> Your objective: How many lines in the records below contain the word "France"? Answer with the number and nothing else.

(Dataset excerpts)
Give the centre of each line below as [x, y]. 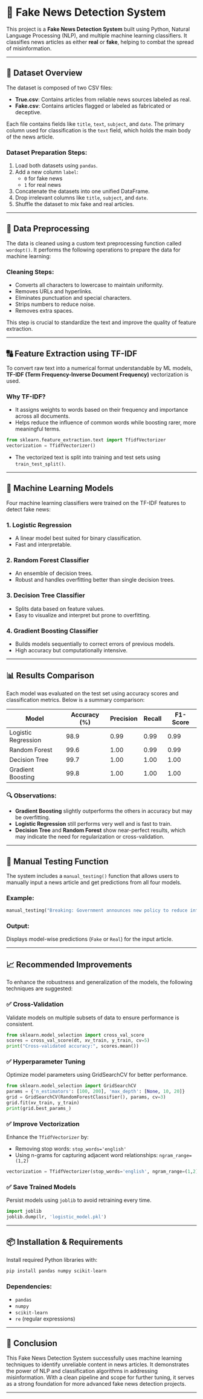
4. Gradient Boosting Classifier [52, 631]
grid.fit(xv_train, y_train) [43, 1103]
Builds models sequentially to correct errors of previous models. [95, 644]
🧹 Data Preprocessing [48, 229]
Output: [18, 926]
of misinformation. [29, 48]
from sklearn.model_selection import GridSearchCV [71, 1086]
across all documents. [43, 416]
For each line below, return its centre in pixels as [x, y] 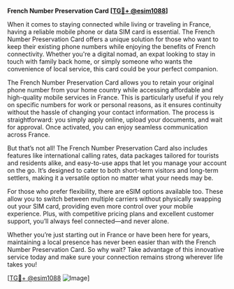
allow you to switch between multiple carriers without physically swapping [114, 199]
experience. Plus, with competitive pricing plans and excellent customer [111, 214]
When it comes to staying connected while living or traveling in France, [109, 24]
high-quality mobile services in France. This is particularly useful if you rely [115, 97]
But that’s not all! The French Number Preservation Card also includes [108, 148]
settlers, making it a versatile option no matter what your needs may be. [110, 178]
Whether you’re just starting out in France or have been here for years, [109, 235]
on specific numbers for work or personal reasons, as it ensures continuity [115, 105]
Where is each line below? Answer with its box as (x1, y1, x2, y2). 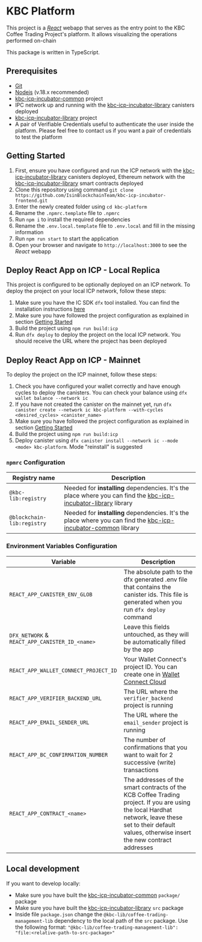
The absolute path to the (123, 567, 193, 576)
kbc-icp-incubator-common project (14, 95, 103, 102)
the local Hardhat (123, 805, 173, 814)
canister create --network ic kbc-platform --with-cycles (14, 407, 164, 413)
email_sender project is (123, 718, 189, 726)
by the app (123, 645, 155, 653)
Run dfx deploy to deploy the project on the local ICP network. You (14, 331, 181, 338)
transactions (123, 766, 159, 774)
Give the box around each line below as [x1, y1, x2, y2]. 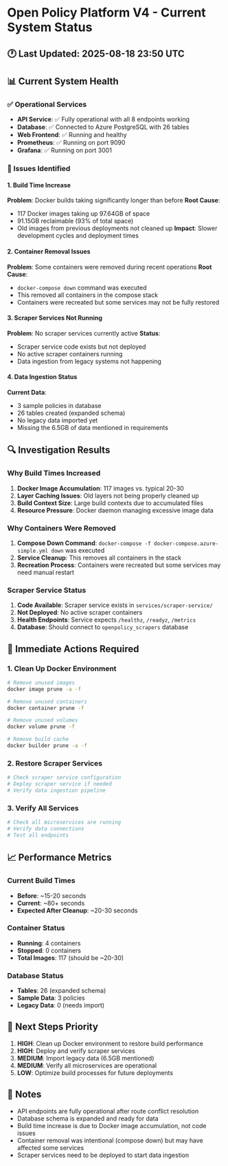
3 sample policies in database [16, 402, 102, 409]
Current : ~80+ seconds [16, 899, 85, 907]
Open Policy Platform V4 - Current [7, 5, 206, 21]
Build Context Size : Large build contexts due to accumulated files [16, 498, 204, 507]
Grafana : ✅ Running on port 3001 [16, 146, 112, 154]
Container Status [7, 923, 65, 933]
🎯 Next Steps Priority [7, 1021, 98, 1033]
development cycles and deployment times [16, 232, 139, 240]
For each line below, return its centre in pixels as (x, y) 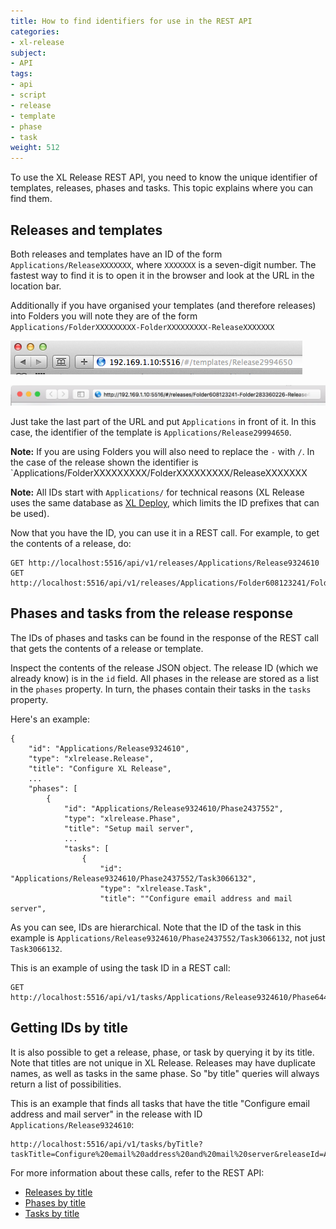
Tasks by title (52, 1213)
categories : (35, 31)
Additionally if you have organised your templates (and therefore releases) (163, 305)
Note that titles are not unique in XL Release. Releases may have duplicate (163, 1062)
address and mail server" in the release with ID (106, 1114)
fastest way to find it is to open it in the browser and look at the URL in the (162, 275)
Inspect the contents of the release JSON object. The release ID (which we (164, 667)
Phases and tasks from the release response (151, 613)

> Final answer: 3